1PointFive could one day rival its parent, US-based Occidental, a leading oil and gas operator in the GCC and elsewhere. The branch office is working on a series of ventilation facilities that will extract carbon dioxide from the atmosphere and store it underground, and is planning a $1 billion-a-year, 1-million-ton plant in Texas.

Vesta adds sand made from the mineral olivine to the beaches. This both protects against sea erosion and captures carbon dioxide as underground minerals react. This is similar to the natural climate that forms the Earth’s long-term thermostat, but much faster.

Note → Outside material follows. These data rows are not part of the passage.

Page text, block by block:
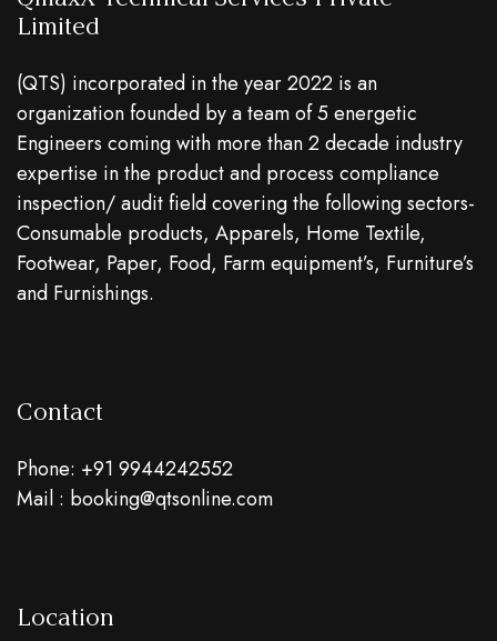
Limited
(QTS) incorporated in the year 2022 is an
organization founded by a team of 5 energetic
Engineers coming with more than 2 decade industry
expertise in the product and process compliance
inspection/ audit field covering the following sectors-
Consumable products, Apparels, Home Textile,
Footwear, Paper, Food, Farm equipment’s, Furniture’s
and Furnishings.
Contact
Phone: +91 9944242552
Mail : booking@qtsonline.com
Location

44.01, led by Omani entrepreneur Talal Hassan, has a different spin on the same idea. It traps carbon dioxide and water in olivine-rich rocks, such as in the mountains of the United Arab Emirates and Oman, and in some other areas of the world. In January, the company agreed with ADNOC to start a pilot in Fujairah.

Many more technologies and companies are represented at Climate Tech and no doubt others will compete for the award.

It’s important to be bold and take some chances to find great ideas that work on a massive scale in the real world.

The biggest prize is global carbon reduction, which makes the leading countries and corporations the winners.

Robin M. Mills is CEO of Gambling Energy and author of The Legend of the Oil Crisis.